*Aim of the task*
In the entries below, find the line with "Installation Mac (9, 165, 61, 174)" and the line with "Inputs to System (261, 57)". Return those two lines and all lines between them, exactly.

*Records for this exercise*
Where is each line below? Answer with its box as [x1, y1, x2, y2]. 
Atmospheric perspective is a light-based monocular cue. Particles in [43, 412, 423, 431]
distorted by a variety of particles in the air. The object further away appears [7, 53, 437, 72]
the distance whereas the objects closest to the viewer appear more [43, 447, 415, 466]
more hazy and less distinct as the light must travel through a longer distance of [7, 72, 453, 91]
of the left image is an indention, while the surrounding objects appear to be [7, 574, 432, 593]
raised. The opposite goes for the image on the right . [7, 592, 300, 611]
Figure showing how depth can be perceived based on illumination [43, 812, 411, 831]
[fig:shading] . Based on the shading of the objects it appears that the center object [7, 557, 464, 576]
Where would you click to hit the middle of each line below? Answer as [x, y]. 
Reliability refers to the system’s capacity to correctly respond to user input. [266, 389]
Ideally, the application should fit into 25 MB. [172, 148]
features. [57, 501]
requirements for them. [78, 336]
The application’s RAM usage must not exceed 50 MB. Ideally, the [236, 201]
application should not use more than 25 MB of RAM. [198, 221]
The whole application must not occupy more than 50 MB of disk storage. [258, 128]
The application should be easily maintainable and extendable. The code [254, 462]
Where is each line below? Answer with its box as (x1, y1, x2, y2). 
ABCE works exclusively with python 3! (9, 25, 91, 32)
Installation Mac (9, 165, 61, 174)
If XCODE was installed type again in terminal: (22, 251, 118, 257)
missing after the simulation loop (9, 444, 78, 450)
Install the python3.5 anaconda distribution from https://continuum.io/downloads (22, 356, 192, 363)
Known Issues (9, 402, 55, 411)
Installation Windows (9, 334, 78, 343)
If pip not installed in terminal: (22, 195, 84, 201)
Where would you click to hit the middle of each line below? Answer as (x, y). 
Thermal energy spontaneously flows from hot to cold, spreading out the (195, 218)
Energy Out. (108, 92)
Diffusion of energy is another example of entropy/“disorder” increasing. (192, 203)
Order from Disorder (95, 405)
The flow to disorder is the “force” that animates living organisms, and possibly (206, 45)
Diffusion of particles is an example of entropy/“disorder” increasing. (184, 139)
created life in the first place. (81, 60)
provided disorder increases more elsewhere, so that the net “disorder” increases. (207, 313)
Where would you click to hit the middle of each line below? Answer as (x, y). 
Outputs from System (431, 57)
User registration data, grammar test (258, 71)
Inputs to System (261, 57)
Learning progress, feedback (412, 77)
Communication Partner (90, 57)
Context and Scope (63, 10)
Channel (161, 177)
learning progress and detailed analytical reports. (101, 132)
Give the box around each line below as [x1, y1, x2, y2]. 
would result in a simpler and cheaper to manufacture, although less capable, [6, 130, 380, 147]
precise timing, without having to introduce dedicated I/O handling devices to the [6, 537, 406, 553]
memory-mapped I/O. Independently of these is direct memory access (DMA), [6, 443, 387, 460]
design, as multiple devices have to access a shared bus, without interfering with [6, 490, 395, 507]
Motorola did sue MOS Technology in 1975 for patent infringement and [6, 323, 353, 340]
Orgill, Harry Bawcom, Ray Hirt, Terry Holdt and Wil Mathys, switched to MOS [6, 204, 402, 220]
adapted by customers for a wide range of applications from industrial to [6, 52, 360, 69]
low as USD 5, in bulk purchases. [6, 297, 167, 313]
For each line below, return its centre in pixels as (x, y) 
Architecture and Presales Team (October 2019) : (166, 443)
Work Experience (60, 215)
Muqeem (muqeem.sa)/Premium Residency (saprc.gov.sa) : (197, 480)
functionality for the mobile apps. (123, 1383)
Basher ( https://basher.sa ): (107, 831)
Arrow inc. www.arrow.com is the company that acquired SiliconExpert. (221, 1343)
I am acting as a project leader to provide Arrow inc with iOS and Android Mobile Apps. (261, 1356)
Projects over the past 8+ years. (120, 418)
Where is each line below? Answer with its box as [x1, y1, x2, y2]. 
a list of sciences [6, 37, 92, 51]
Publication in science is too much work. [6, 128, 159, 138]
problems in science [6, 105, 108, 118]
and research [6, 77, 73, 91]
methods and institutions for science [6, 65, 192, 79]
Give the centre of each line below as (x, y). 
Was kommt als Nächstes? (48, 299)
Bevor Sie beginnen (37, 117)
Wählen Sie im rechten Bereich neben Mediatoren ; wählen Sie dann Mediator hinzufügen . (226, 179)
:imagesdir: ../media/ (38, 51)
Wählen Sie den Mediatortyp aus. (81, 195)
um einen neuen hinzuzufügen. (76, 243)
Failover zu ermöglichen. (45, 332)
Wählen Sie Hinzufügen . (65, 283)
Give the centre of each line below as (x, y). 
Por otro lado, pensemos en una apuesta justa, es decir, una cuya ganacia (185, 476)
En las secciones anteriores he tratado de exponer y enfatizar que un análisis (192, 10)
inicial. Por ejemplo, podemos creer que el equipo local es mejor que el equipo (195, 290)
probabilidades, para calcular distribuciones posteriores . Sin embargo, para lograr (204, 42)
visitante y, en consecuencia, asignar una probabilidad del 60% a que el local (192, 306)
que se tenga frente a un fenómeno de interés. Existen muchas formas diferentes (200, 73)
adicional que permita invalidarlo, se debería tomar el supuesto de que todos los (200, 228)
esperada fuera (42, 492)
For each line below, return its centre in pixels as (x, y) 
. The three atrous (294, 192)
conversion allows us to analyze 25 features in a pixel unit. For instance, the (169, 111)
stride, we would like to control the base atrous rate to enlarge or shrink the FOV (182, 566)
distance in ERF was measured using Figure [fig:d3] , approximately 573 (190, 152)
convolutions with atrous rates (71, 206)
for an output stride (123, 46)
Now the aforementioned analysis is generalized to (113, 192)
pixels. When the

*Problem solution*
Installation Mac (9, 165, 61, 174)
If XCODE was installed type again in terminal: (22, 251, 118, 257)
missing after the simulation loop (9, 444, 78, 450)
Install the python3.5 anaconda distribution from https://continuum.io/downloads (22, 356, 192, 363)
Known Issues (9, 402, 55, 411)
Installation Windows (9, 334, 78, 343)
If pip not installed in terminal: (22, 195, 84, 201)
Where would you click to hit the middle of each line below? Answer as (x, y). 
Thermal energy spontaneously flows from hot to cold, spreading out the (195, 218)
Energy Out. (108, 92)
Diffusion of energy is another example of entropy/“disorder” increasing. (192, 203)
Order from Disorder (95, 405)
The flow to disorder is the “force” that animates living organisms, and possibly (206, 45)
Diffusion of particles is an example of entropy/“disorder” increasing. (184, 139)
created life in the first place. (81, 60)
provided disorder increases more elsewhere, so that the net “disorder” increases. (207, 313)
Where would you click to hit the middle of each line below? Answer as (x, y). 
Outputs from System (431, 57)
User registration data, grammar test (258, 71)
Inputs to System (261, 57)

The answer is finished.